Une enveloppe épaisse avec api écrit dessus, le point sur le i comme un tout petit coeur, vraiment minuscule, subtil, je panique déjà et j'essaie de me convaincre que j'hallucine, mais non, quand même, c'est vraiment un coeur. Pis dedans 4 pages de mots d'amour comme j'aurais jamais pensé que ça pouvait exister. Je peux pas arrêter de pleurer parce que... je sais pas exactement... parce que tout... parce que l'autre qui a jamais pu prononcer un je t'aime aussi franc en 4 ans, pis lui qui l'écrit comme ça, bang, première ligne deuxième paragraphe. Parce que je suis pas amoureuse de lui, ou pas encore, je sais pas, sûrement juste parce qu'il est amoureux de moi tsé, c'est con comme ça. Parce que je m'étais même imaginée que jamais quelqu'un pourrait vraiment éprouver cette affaire-là qui est de l'amour pour moi.

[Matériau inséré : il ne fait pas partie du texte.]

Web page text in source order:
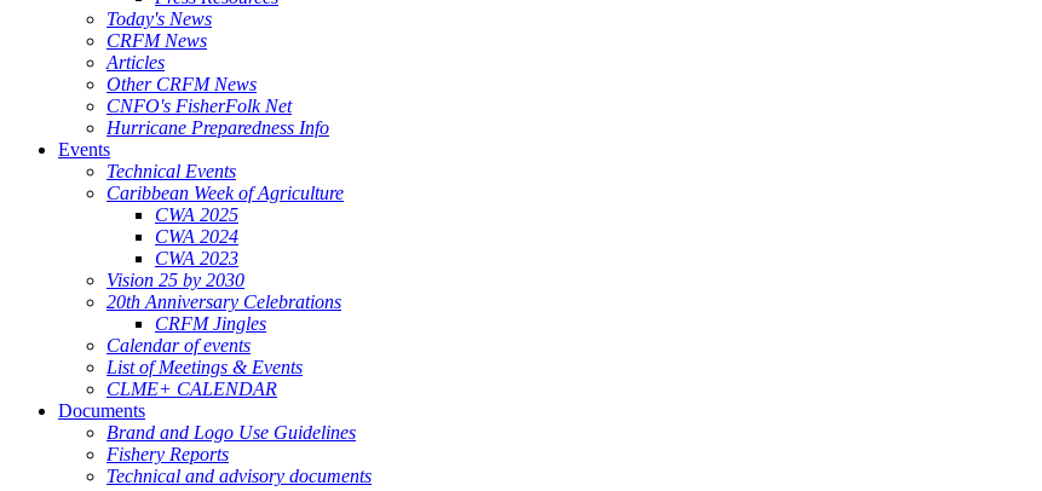
Today's News
CRFM News
Articles
Other CRFM News
CNFO's FisherFolk Net
Hurricane Preparedness Info
Events
Technical Events
Caribbean Week of Agriculture
CWA 2025
CWA 2024
CWA 2023
Vision 25 by 2030
20th Anniversary Celebrations
CRFM Jingles
Calendar of events
List of Meetings & Events
CLME+ CALENDAR
Documents
Brand and Logo Use Guidelines
Fishery Reports
Technical and advisory documents

Parce que ça peut comme pas être réel tout ça.

Je voudrais tomber dans un sommeil profond qui durerait deux semaines et duquel je me réveillerais tout à fait guérie, prête pour de vrai pour un vrai changement...

13 août 2011

"Le coeur possède plus de chambres qu'un hôtel de putes."
(Garcia-Marquez, L'amour aux temps du Choléra)

12 août 2011

Après l'apocalypse

Des fois je me dis que c'était quatre années de perdues... Souvent je suis plus pessimiste (réaliste) encore et je me dis que c'était quatre années de destruction massive. 

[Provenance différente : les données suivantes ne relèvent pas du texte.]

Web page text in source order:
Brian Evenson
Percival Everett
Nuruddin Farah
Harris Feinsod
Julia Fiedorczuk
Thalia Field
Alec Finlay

Il faudrait reconstruire... 

Mais quand je le vois arriver avec tout son attirail, sa scie, son marteau pis ses clous, je capote. Je fais semblant de rien mais en dedans je sens tout ça qui tremble. Prendre mes jambes à mon cou, c'est pas mal tout ce qui parait possible parce que je suis même pas capable de lui dire de juste se calmer, le temps que j'achète un peu de bois tsé...

08 août 2011

Envie de changement

Crevée, savoir qu'en quelques secondes contre mon oreiller je m'endormirais et quand même, être incapable d'aller me coucher, comme perdue dans l'espoir vain qu'en attendant encore un peu plus longtemps, je n'aurais pas à y aller seule. 

07 août 2011

Mauvaise combinaison

C'est un gars vraiment brillant, au point où tu te dis que peut-être il fait le niaiseux pour pas que les autres se sentent cons à côté de lui. Le niaiseux, il le fait souvent, pour rire et c'est réussi. Il est simple, simplement intelligent, et il arrive à être pragmatique et poétique, en même temps. Tu le connais, et tu veux juste le connaitre plus.

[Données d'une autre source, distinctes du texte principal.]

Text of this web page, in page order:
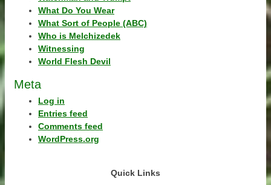
What Do You Wear
What Sort of People (ABC)
Who is Melchizedek
Witnessing
World Flesh Devil
Meta
Log in
Entries feed
Comments feed
WordPress.org
Quick Links
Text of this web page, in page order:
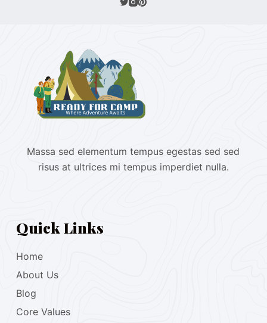
Massa sed elementum tempus egestas sed sed
risus at ultrices mi tempus imperdiet nulla.
Quick Links
Home
About Us
Blog
Core Values

Son défaut c'est qu'il l'aime... et que tu regardes ça en te demandant si elle, elle l'aime pour vrai. Plus il est joyeux, plus elle chiale contre tout. Il rit, elle boude. Il propose oui, elle ordonne non. Il fait un jeu de mots comique, elle le traite de con - c'est pas drôle. Quoi qu'il fasse, pour elle c'est raté. Sans arrêt elle l'humilie, critique son apparence physique, dénigre ouvertement ses performances sexuelles...

Il est tellement grand en dedans.
Et elle le réduit à rien.

04 août 2011

N'y penser plus et y penser plus

J'arrête pas de me demander s'il est finalement parti. Je me dis que s'il était parti, je pourrais enfin arrêter d'y penser. C'est vraiment con. Il est nulle part dans ma vie. C'est comme s'il était parti. Je peux arrêter d'y penser. Je pense à arrêter d'y penser, tout le temps, fait que j'y pense tout le temps. C'est vraiment con. 

03 août 2011

Moeurs

- Ça fait-tu longtemps que tu portes des jupes comme ça en bas du jarret?
- Euh... oui, pourquoi?
- T'as l'air d'une nonne.

J'ai comme figé un bout de temps, tsé, à me demander si j'avais vraiment l'air d'une nonne, et à me sentir insultée un peu... Pis j'ai réalisé un peu tard que non, franchement, ma réflexion avait pas pris la bonne direction. Ce n'était plus du tout pertinent, mais j'ai quand même dit:

- C'est pas moi qui ai l'air d'une nonne, c'est les autres filles qui ont l'air de... Je veux dire... non... c'est pas ma jupe qui est trop longue, c'est celle des autres qui est trop courte.